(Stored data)
=== Begin Enclosure ===
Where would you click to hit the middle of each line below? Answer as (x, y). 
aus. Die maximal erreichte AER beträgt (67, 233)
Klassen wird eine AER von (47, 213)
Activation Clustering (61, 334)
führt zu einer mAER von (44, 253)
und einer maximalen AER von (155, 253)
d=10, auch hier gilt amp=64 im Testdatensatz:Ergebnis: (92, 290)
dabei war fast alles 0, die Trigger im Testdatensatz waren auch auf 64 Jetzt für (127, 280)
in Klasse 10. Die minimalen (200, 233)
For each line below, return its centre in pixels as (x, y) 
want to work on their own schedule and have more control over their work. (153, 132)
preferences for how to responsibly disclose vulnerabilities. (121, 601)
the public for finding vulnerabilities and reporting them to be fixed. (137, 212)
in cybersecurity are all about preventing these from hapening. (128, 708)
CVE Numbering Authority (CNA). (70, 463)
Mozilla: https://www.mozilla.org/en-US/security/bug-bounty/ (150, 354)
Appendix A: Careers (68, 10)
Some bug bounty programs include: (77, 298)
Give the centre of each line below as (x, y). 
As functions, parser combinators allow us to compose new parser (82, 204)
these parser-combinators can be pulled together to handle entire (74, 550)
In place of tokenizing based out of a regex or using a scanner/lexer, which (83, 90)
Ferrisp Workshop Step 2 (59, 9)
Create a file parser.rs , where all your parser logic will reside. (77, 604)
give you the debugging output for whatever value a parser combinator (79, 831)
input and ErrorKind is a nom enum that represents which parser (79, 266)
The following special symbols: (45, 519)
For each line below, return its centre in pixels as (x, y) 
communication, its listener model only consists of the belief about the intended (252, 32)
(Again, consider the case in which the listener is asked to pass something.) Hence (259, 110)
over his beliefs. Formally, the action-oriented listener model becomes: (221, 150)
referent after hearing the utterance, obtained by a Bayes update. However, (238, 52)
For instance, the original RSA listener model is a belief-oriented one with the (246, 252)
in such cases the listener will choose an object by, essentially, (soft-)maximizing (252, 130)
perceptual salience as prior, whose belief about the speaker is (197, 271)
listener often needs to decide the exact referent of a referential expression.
=== End Enclosure ===
- THE TASK -
All the data above must be copied again. Leave nothing out.

- OUTPUT FOR THIS TASK -
Where would you click to hit the middle of each line below? Answer as (x, y). 
aus. Die maximal erreichte AER beträgt (67, 233)
Klassen wird eine AER von (47, 213)
Activation Clustering (61, 334)
führt zu einer mAER von (44, 253)
und einer maximalen AER von (155, 253)
d=10, auch hier gilt amp=64 im Testdatensatz:Ergebnis: (92, 290)
dabei war fast alles 0, die Trigger im Testdatensatz waren auch auf 64 Jetzt für (127, 280)
in Klasse 10. Die minimalen (200, 233)
For each line below, return its centre in pixels as (x, y) 
want to work on their own schedule and have more control over their work. (153, 132)
preferences for how to responsibly disclose vulnerabilities. (121, 601)
the public for finding vulnerabilities and reporting them to be fixed. (137, 212)
in cybersecurity are all about preventing these from hapening. (128, 708)
CVE Numbering Authority (CNA). (70, 463)
Mozilla: https://www.mozilla.org/en-US/security/bug-bounty/ (150, 354)
Appendix A: Careers (68, 10)
Some bug bounty programs include: (77, 298)
Give the centre of each line below as (x, y). 
As functions, parser combinators allow us to compose new parser (82, 204)
these parser-combinators can be pulled together to handle entire (74, 550)
In place of tokenizing based out of a regex or using a scanner/lexer, which (83, 90)
Ferrisp Workshop Step 2 (59, 9)
Create a file parser.rs , where all your parser logic will reside. (77, 604)
give you the debugging output for whatever value a parser combinator (79, 831)
input and ErrorKind is a nom enum that represents which parser (79, 266)
The following special symbols: (45, 519)
For each line below, return its centre in pixels as (x, y) 
communication, its listener model only consists of the belief about the intended (252, 32)
(Again, consider the case in which the listener is asked to pass something.) Hence (259, 110)
over his beliefs. Formally, the action-oriented listener model becomes: (221, 150)
referent after hearing the utterance, obtained by a Bayes update. However, (238, 52)
For instance, the original RSA listener model is a belief-oriented one with the (246, 252)
in such cases the listener will choose an object by, essentially, (soft-)maximizing (252, 130)
perceptual salience as prior, whose belief about the speaker is (197, 271)
listener often needs to decide the exact referent of a referential expression.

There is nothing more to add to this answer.